§ **Task prompt**
Every entry is to be copied exactly as written, and the pictures are to be skipped.

(Dataset items)
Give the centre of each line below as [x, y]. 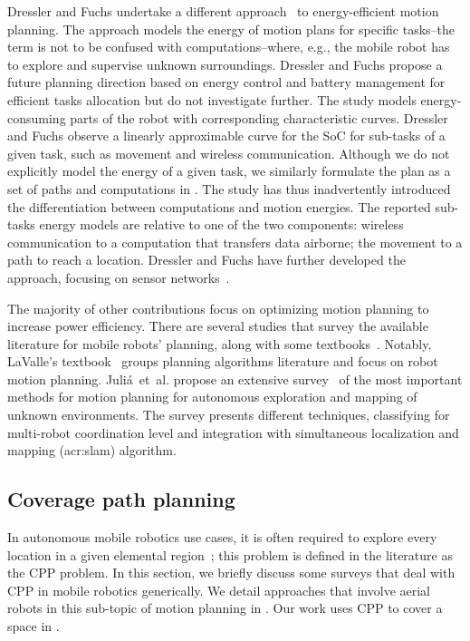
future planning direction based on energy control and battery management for [226, 82]
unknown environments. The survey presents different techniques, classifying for [229, 415]
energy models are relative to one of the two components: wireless [221, 224]
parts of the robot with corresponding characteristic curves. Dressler [259, 117]
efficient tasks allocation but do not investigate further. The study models [212, 99]
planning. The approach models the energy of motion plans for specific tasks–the [231, 29]
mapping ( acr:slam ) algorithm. [92, 450]
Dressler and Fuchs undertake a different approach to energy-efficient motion [223, 11]
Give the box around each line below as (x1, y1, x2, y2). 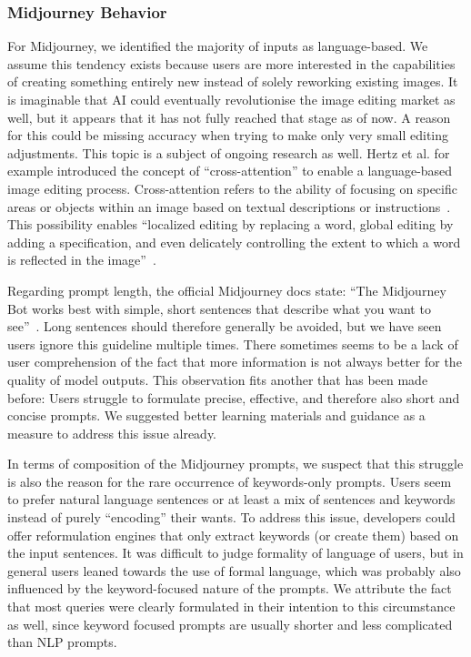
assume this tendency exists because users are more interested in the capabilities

§ **Your response**
Give the centre of each line below as [x, y]. 
future planning direction based on energy control and battery management for [226, 82]
unknown environments. The survey presents different techniques, classifying for [229, 415]
energy models are relative to one of the two components: wireless [221, 224]
parts of the robot with corresponding characteristic curves. Dressler [259, 117]
efficient tasks allocation but do not investigate further. The study models [212, 99]
planning. The approach models the energy of motion plans for specific tasks–the [231, 29]
mapping ( acr:slam ) algorithm. [92, 450]
Dressler and Fuchs undertake a different approach to energy-efficient motion [223, 11]
Give the box around each line below as (x1, y1, x2, y2). 
assume this tendency exists because users are more interested in the capabilities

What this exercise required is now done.